Finds the rows in a data.frame that are not repeats of the row immediately above or below it.
Usage
repeatedRows2Keep(
df,
cols2use = NULL,
cols2ignore = NULL,
keep = c("first", "last")
)
Arguments
- df
A data.frame.
- cols2use
A string or numeric vector that indicates columns in
df
to use. Negative numeric values will not use those columns. Cannot use bothcols2use
andcol2ignore
.- cols2ignore
A string or numeric vector that indicates columns in
df
to ignore. Cannot use bothcols2use
andcol2ignore
.- keep
A string that indicates whether the
first
(DEFAULT) orlast
row of consecutive repeated rows should be kept.
Value
A single logical that indicates which rows of df
to keep such that no consecutive rows (for the columns used) will be repeated.
Author
Derek H. Ogle, DerekOgle51@gmail.com
Examples
test1 <- data.frame(ID=1:10,
KEEP=c("First","Last","Both","Both","Both",
"Both","First","Neither","Last","Both"),
V1=c("a","a","a","B","b","B","A","A","A","a"),
V2=c("a","a","A","B","B","b","A","A","A","a"))
keepFirst <- repeatedRows2Keep(test1,cols2ignore=1:2)
keepLast <- repeatedRows2Keep(test1,cols2use=3:4,keep="last")

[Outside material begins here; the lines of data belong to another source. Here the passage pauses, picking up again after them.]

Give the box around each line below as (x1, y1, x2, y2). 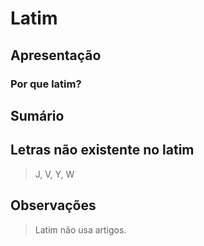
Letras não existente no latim (10, 142, 195, 159)
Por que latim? (10, 77, 82, 91)
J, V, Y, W (34, 168, 75, 180)
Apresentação (10, 47, 102, 64)
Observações (10, 197, 97, 214)
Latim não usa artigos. (34, 223, 127, 236)
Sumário (10, 107, 65, 124)
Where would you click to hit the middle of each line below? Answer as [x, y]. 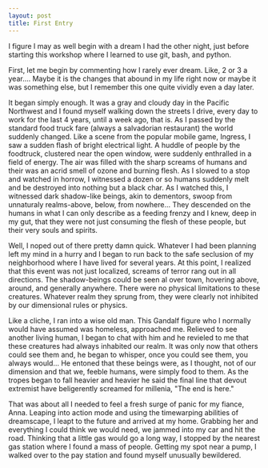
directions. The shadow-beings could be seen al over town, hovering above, [134, 279]
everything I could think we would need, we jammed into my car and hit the [132, 430]
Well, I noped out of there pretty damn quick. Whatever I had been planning [132, 246]
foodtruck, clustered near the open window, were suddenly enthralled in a [130, 154]
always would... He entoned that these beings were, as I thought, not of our [132, 363]
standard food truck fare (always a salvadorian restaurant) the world [121, 128]
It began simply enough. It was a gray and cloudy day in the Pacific [119, 102]
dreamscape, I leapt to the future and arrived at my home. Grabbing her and [133, 421]
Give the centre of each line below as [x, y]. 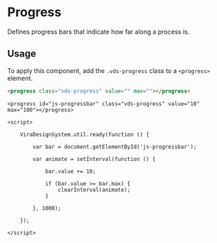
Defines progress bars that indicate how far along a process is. [99, 32]
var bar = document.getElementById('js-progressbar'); [115, 147]
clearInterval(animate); [94, 190]
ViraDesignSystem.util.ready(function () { [85, 134]
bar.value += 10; [70, 171]
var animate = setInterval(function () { [94, 159]
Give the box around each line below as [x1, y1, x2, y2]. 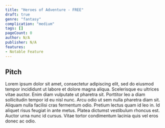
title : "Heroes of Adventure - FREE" [5, 7, 84, 12]
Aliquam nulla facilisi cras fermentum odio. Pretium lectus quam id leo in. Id [5, 102, 160, 108]
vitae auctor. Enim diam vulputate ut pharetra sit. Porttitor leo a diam [5, 91, 145, 97]
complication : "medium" [5, 21, 55, 26]
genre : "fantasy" [5, 16, 41, 21]
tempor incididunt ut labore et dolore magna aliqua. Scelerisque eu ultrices [5, 86, 159, 92]
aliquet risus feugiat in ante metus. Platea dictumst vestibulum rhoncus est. [5, 107, 160, 113]
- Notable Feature [5, 49, 43, 54]
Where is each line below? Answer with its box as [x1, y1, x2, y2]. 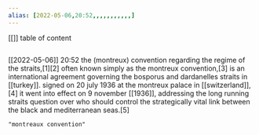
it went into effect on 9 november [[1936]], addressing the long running [19, 88, 250, 98]
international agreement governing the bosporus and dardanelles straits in [8, 71, 248, 81]
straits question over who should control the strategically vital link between [8, 97, 251, 106]
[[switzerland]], [201, 80, 251, 89]
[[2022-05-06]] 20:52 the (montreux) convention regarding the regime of [8, 55, 246, 64]
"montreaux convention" [8, 120, 86, 128]
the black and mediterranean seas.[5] [8, 105, 129, 115]
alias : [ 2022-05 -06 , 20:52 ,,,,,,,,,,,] [8, 11, 135, 20]
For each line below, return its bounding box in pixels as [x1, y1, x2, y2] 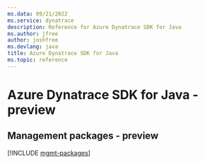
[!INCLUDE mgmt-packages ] [7, 148, 90, 157]
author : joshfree [7, 37, 59, 44]
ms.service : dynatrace [7, 17, 74, 24]
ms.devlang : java [7, 43, 59, 50]
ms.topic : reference [7, 57, 69, 64]
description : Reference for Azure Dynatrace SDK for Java [7, 23, 182, 30]
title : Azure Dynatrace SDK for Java [7, 50, 119, 57]
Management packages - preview [7, 130, 159, 142]
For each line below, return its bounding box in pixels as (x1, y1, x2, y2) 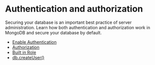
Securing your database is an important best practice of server (5, 19, 132, 25)
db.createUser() (12, 54, 45, 60)
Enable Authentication (12, 39, 57, 45)
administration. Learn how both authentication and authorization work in (5, 24, 151, 30)
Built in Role (12, 49, 37, 55)
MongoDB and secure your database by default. (5, 30, 102, 35)
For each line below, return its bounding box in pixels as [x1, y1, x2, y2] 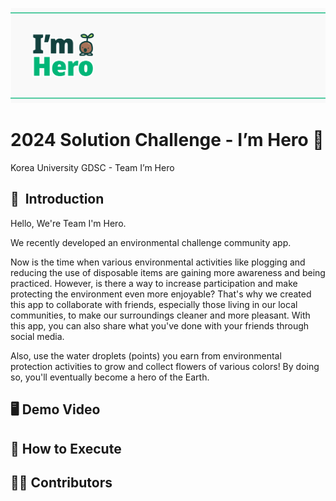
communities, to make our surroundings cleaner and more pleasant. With [10, 309, 311, 321]
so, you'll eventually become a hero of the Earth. [10, 371, 210, 383]
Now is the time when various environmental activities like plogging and [10, 256, 306, 268]
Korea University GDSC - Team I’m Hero [10, 162, 175, 174]
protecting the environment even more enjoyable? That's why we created [10, 288, 312, 300]
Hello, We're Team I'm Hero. [10, 217, 127, 229]
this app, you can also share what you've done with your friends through [10, 319, 310, 332]
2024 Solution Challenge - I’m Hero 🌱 [10, 129, 325, 152]
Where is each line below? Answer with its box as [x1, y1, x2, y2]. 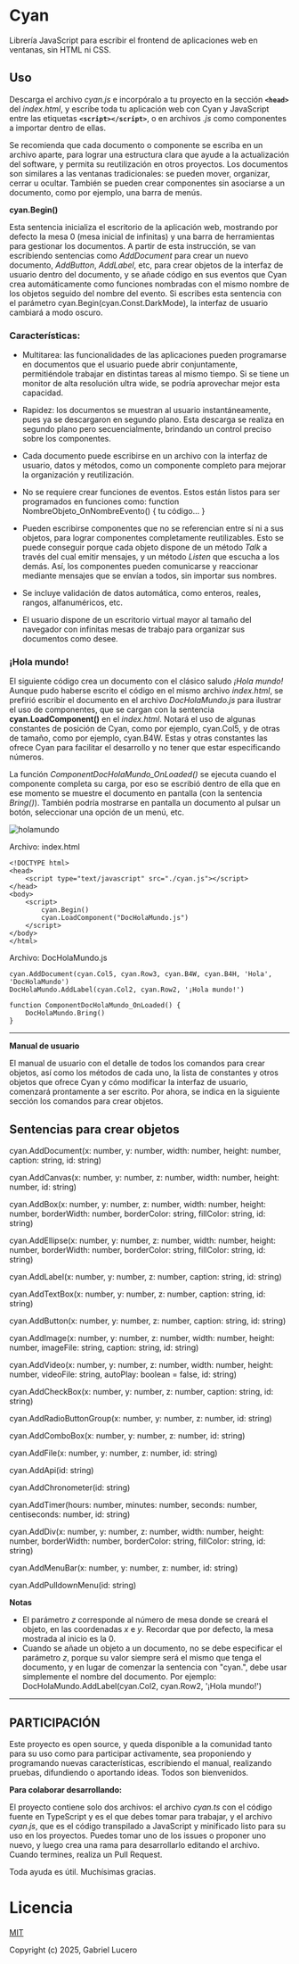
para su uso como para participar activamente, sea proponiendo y [9, 1748, 252, 1759]
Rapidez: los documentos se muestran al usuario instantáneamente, [21, 405, 271, 416]
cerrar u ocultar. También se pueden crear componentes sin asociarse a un [9, 178, 285, 188]
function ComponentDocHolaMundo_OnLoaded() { [9, 1001, 181, 1010]
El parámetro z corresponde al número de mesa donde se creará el [21, 1614, 269, 1625]
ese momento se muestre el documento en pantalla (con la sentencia [9, 788, 263, 799]
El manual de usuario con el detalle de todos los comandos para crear [9, 1058, 265, 1069]
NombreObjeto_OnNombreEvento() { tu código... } [21, 506, 206, 517]
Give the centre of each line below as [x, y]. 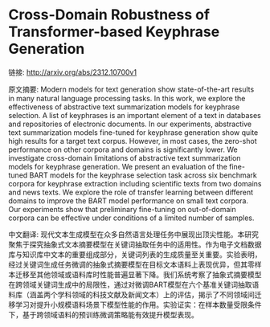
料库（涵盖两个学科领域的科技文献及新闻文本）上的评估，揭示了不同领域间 [131, 294]
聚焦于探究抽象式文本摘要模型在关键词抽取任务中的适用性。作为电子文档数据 [135, 244]
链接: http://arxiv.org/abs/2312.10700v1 [73, 72]
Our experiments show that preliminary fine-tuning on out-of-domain [122, 209]
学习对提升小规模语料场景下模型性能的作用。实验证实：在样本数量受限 [131, 305]
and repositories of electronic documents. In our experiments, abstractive [130, 124]
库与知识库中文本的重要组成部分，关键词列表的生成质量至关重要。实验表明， [135, 254]
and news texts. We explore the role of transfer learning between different [131, 192]
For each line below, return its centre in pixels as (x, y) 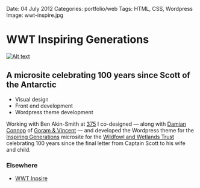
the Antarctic (32, 85)
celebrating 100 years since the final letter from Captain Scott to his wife (96, 143)
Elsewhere (22, 165)
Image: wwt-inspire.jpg (35, 15)
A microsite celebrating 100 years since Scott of (98, 75)
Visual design (32, 99)
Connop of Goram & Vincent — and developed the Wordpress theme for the (100, 130)
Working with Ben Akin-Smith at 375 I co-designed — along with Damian (96, 124)
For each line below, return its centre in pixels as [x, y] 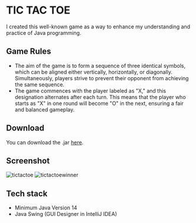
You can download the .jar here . [45, 142]
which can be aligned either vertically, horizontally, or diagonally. [94, 72]
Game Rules [29, 52]
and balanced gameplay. [45, 109]
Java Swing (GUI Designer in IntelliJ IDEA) [66, 214]
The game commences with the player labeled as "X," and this [90, 91]
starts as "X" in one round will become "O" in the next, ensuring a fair [99, 103]
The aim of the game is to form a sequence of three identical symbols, [100, 65]
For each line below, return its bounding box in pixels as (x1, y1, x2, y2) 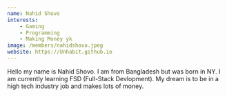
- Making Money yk (19, 36, 72, 43)
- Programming (19, 29, 60, 36)
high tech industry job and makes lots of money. (7, 82, 144, 90)
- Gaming (19, 23, 45, 30)
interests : (7, 17, 39, 23)
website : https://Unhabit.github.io (7, 49, 112, 56)
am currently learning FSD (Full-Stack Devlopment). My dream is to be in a (7, 74, 219, 83)
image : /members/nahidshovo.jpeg (7, 42, 103, 49)

data.frame(test1,keepFirst,keepLast)
#> ID KEEP V1 V2 keepFirst keepLast
#> 1 1 First a a TRUE FALSE
#> 2 2 Last a a FALSE TRUE
#> 3 3 Both a A TRUE TRUE
#> 4 4 Both B B TRUE TRUE
#> 5 5 Both b B TRUE TRUE
#> 6 6 Both B b TRUE TRUE
#> 7 7 First A A TRUE FALSE
#> 8 8 Neither A A FALSE FALSE
#> 9 9 Last A A FALSE TRUE
#> 10 10 Both a a TRUE TRUE
droplevels(subset(test1,keepFirst)) # should be all "First" or "Both" (7 items)
#> ID KEEP V1 V2
#> 1 1 First a a
#> 3 3 Both a A
#> 4 4 Both B B
#> 5 5 Both b B
#> 6 6 Both B b
#> 7 7 First A A
#> 10 10 Both a a
droplevels(subset(test1,keepLast)) # should be all "Last" or "Both" (7 items)
#> ID KEEP V1 V2
#> 2 2 Last a a
#> 3 3 Both a A
#> 4 4 Both B B
#> 5 5 Both b B
#> 6 6 Both B b
#> 9 9 Last A A
#> 10 10 Both a a